=== Section Start ===

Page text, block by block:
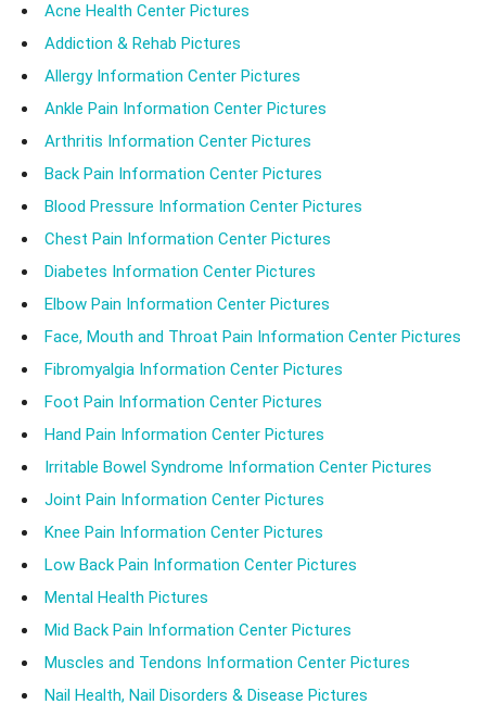
Acne Health Center Pictures
Addiction & Rehab Pictures
Allergy Information Center Pictures
Ankle Pain Information Center Pictures
Arthritis Information Center Pictures
Back Pain Information Center Pictures
Blood Pressure Information Center Pictures
Chest Pain Information Center Pictures
Diabetes Information Center Pictures
Elbow Pain Information Center Pictures
Face, Mouth and Throat Pain Information Center Pictures
Fibromyalgia Information Center Pictures
Foot Pain Information Center Pictures
Hand Pain Information Center Pictures
Irritable Bowel Syndrome Information Center Pictures
Joint Pain Information Center Pictures
Knee Pain Information Center Pictures
Low Back Pain Information Center Pictures
Mental Health Pictures
Mid Back Pain Information Center Pictures
Muscles and Tendons Information Center Pictures
Nail Health, Nail Disorders & Disease Pictures

=== Section End ===

Task details -> Transcribe the listing exactly; omit all images.

Expected answer ->
Page text, block by block:
Acne Health Center Pictures
Addiction & Rehab Pictures
Allergy Information Center Pictures
Ankle Pain Information Center Pictures
Arthritis Information Center Pictures
Back Pain Information Center Pictures
Blood Pressure Information Center Pictures
Chest Pain Information Center Pictures
Diabetes Information Center Pictures
Elbow Pain Information Center Pictures
Face, Mouth and Throat Pain Information Center Pictures
Fibromyalgia Information Center Pictures
Foot Pain Information Center Pictures
Hand Pain Information Center Pictures
Irritable Bowel Syndrome Information Center Pictures
Joint Pain Information Center Pictures
Knee Pain Information Center Pictures
Low Back Pain Information Center Pictures
Mental Health Pictures
Mid Back Pain Information Center Pictures
Muscles and Tendons Information Center Pictures
Nail Health, Nail Disorders & Disease Pictures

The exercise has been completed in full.